The voice on the helpline message for the Bar Association of San Francisco’s (BASF) Conflict Intervention Service quaked with fear: “Please help me. I’m an elderly gay man with HIV. My roommate brings a stranger home every night.

He laughs when I plead for him to follow the rules. If I catch the virus, I will die.”

It was late in the afternoon on Friday the thirteenth this past March. As panicked calls from distressed people cascaded into the helpline, the Conflict Intervention Service (CIS) faced its greatest challenge.

Earlier in the day, San Francisco Mayor London Breed had announced an eviction moratorium, relieving many residents but triggering confusion at the same time. An unprecedented shelter-in-place order was rumored. It followed on Monday, March 16, effective immediately across the Bay Area.

When people are frightened, they hunker down. They lash out. They act out. When they are jammed together in unwise space-sharing arrangements, fear and trauma make things unmanageable and sometimes dangerous. CIS has helped hundreds of desperate people trapped in bad situations avoid eviction and homelessness through its many service offerings.

The advent of COVID-19 tested CIS, starting with a huge increase in help requests. Rapid response is the program’s touchstone. We guarantee every help request a touchback within twenty-four hours, seven days a week, 365 days a year.

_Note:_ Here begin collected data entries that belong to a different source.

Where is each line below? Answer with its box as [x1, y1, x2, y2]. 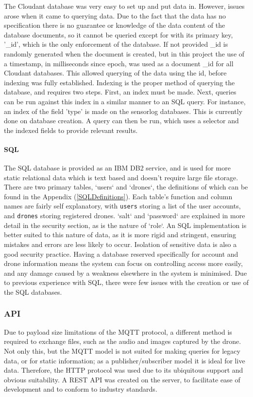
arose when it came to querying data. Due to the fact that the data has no [4, 10, 226, 20]
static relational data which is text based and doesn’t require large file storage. [4, 172, 238, 182]
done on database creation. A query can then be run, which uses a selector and [4, 115, 239, 126]
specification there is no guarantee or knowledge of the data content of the [4, 20, 225, 30]
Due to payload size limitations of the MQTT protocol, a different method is [4, 326, 232, 337]
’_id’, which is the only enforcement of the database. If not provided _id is [4, 39, 228, 49]
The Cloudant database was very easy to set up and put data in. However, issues [4, 1, 245, 11]
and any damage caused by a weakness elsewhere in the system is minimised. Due [4, 267, 247, 278]
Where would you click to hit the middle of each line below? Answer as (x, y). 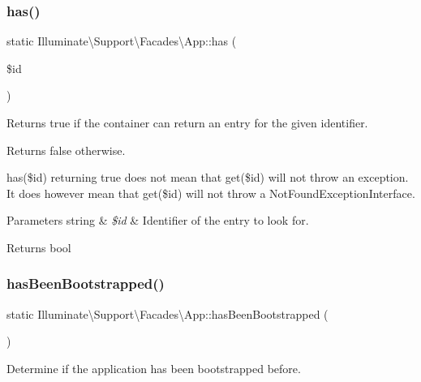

Service delivery begins with the first contact. Could we keep up?

John W., the terrified elder with an irresponsible roommate, was stunned when CIS returned his call twenty-two minutes later. He had made a dozen calls over three days before an attorney with the Aids Legal Referral Panel suggested he contact CIS. Terrified, worn out, despairing, John’s surprise was soon matched by the empathy he received from a CIS Conflict Navigator who listened not only for the details but also for the emotions driving the conflict and distress. CIS presented a communication plan for constructive dialogue to address the conflict.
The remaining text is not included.